Alexis Kohler, alias « le Belphégor de l'Élysée », mignon absolu et vice-président fantôme ?
Auteur(s)
Xavier Azalbert, avec des observateurs de la Cour, France-Soir
Alexis Kohler, alias « le Belphégor de l'Élysée », mignon absolu et vice-président fantôme ?
France-Soir
Dans l’ombre du palais, il était l’araignée au centre de la toile. Discret, impitoyable, omniprésent sans jamais l’être. Alexis Kohler, 53 ans, a régné sur l’Élysée pendant huit ans comme secrétaire général – un poste théoriquement administratif, mais qu’il a transformé en véritable co-présidence.
Fidèle parmi les fidèles d’Emmanuel Macron depuis Bercy, il incarnait le mignonnisme macronien à son paroxysme : ascension fulgurante par loyauté personnelle, influence démesurée sur l’économie et les nominations, intouchabilité malgré les scandales.
Mais, comme dans l’histoire des favoris d’Henri III, le vent a tourné : Kohler a quitté son poste en avril 2025, laissant derrière lui un sillage de dossiers judiciaires et de regrets élyséens.
Un parcours taillé sur mesure pour le prince
Né en 1972 d’un père diplomate et d’une mère haute fonctionnaire, Kohler suit le chemin classique des élites : ESSEC, Sciences Po, ENA (promotion Léopold-Sédar-Senghor, 2001).
Dès 2002, il atterrit à Bercy, au Trésor, où il gère les grands équilibres financiers.

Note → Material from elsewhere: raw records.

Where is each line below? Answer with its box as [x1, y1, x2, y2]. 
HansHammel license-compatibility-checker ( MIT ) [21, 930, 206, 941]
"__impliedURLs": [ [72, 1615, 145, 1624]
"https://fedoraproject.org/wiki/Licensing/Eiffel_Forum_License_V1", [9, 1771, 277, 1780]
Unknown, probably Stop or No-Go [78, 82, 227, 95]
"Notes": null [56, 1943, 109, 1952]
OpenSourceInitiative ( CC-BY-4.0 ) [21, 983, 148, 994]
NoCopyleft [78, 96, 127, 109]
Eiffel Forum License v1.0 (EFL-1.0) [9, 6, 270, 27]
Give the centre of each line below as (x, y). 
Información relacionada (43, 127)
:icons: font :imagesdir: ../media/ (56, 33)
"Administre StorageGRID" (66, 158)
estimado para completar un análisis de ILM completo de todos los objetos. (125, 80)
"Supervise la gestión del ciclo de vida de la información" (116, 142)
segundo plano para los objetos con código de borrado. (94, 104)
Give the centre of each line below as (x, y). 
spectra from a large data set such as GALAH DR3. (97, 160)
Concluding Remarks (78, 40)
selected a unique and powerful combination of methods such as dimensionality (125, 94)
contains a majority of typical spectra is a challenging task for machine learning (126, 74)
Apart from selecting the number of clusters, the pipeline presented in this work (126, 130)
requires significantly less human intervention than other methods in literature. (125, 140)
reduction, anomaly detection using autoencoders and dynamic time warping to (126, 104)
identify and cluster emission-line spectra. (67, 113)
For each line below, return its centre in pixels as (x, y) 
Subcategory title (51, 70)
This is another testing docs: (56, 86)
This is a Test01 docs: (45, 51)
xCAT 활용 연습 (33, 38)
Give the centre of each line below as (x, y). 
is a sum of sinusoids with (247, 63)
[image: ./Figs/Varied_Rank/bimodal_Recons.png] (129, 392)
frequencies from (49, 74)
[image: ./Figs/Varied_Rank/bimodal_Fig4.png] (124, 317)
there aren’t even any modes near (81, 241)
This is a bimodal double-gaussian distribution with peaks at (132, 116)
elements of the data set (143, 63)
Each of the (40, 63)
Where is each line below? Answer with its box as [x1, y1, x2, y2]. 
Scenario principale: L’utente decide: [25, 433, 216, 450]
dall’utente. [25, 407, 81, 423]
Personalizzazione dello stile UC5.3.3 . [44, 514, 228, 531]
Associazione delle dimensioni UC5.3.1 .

En 2012, il devient directeur de cabinet de Pierre Moscovici à l’Économie, poste qu’il conserve sous Emmanuel Macron en 2014. C’est là que naît la légende : Kohler, l’énarque discret, murmure à l’oreille du ministre des secrets des marchés, des fusions et des deals internationaux. Sa loyauté est absolue – pas un mot de travers, pas une ambition personnelle visible.
Mai 2017 : Macron élu, Kohler est propulsé secrétaire général de l’Élysée à 44 ans.

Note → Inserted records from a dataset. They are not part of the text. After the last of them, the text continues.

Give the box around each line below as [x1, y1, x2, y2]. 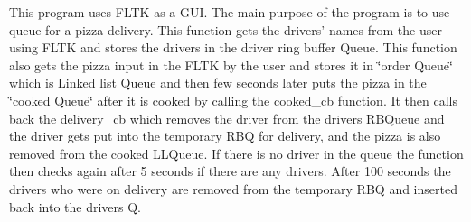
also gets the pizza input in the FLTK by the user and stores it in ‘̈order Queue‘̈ [9, 55, 453, 74]
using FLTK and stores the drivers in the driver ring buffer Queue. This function [9, 38, 457, 57]
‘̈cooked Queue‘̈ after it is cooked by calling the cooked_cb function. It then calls [9, 90, 458, 109]
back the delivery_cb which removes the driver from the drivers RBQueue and [9, 108, 445, 127]
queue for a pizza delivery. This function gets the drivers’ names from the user [9, 20, 442, 39]
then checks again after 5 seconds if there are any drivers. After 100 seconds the [9, 162, 451, 180]
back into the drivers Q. [9, 197, 141, 216]
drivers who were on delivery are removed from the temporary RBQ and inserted [9, 179, 457, 198]
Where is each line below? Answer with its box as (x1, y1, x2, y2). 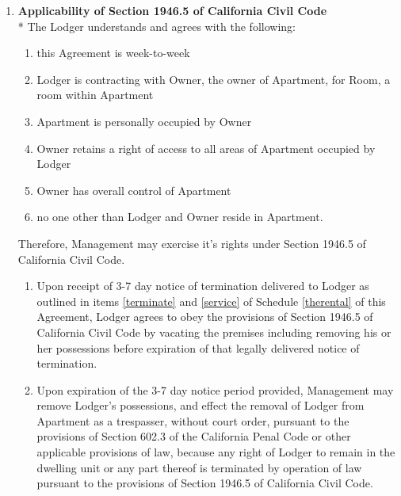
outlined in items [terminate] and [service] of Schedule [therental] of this (36, 292, 386, 309)
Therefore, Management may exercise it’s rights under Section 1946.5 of (17, 235, 366, 251)
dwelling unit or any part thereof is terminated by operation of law (36, 459, 362, 475)
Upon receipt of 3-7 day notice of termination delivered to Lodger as (36, 277, 369, 294)
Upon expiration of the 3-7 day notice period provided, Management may (36, 381, 394, 398)
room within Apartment (36, 86, 154, 103)
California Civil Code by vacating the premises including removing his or (36, 323, 391, 340)
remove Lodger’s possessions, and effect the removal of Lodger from (36, 397, 365, 414)
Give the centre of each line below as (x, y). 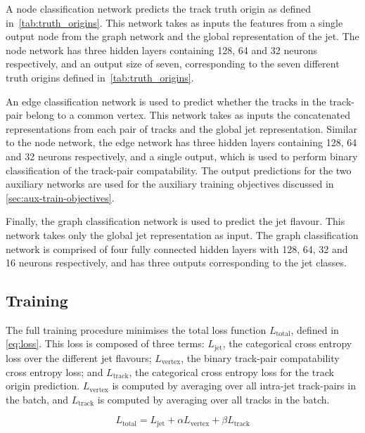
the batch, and (37, 399)
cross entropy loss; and (55, 371)
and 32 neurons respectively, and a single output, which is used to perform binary (182, 156)
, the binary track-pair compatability (260, 357)
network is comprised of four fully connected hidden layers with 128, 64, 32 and (177, 248)
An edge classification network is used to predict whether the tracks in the (166, 101)
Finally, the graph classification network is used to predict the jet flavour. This (175, 221)
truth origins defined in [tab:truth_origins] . (100, 77)
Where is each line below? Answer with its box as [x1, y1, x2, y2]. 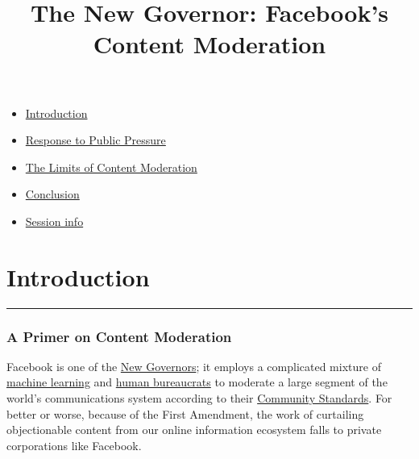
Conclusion [25, 186, 80, 202]
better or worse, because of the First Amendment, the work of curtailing [6, 405, 364, 422]
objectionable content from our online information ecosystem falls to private [6, 421, 382, 438]
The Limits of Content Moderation [25, 158, 197, 175]
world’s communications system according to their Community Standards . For [6, 390, 392, 407]
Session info [25, 212, 84, 229]
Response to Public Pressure [25, 131, 166, 148]
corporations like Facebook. [6, 436, 142, 453]
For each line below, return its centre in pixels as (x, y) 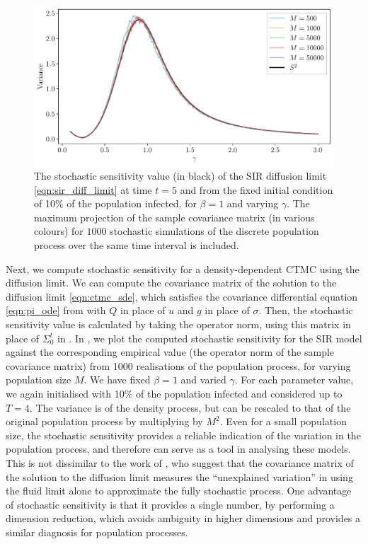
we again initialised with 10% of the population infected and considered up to (174, 393)
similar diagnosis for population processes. (97, 532)
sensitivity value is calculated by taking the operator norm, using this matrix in (178, 324)
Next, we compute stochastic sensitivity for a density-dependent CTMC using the (183, 268)
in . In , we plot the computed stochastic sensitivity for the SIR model (209, 338)
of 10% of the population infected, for (115, 203)
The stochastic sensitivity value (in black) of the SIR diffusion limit (180, 176)
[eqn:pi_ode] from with (56, 310)

Le rôle ? Officiellement, coordonner l’administration présidentielle.
En réalité, il devient le filtre de toutes les décisions : nominations ministérielles (il a validé Attal, Borne, Darmanin), arbitrage sur les réformes (retraites, chômage), et même les crises (Benalla, gilets jaunes, Covid).
Les ministres le décrivent comme un « cerveau froid » : il lit tout, décide de tout, sans jamais s’exposer. « Il est le vrai Premier ministreet tout le monde le sait, et le craint », chuchote-t-on dans les couloirs. Pendant huit ans, il surpasse tous ses prédécesseurs en longévité – plus que Villepin sous Chirac, moins que Bianco sous Mitterrand. Son bureau, au cœur du palais, est une annexe de Bercy : banquiers, industriels, patrons du CAC 40 y défilent pour plaider leur cause, avec l’onction macronienne.

Le mignon en action : abus et influence toxique ?
Comme les favoris d’Henri III, Kohler excelle dans ce que notre observateur appelle « l’abus discret du pouvoir ». Son emprise sur l’économie est hors norme : il pilote les privatisations (ADP, Aéroports de Paris), les fusions géantes (Veolia-Suez), et les aides d’État (milliards pour Air France pendant la pandémie), « sans que personne n’ait rien à dire, si un mouftait de trop il était vite recadré ».
Mais c’est là que les ombres s’allongent. Kohler cumule les conflits d’intérêts, protégé par l’Élysée comme Joyeuse l’était par le roi.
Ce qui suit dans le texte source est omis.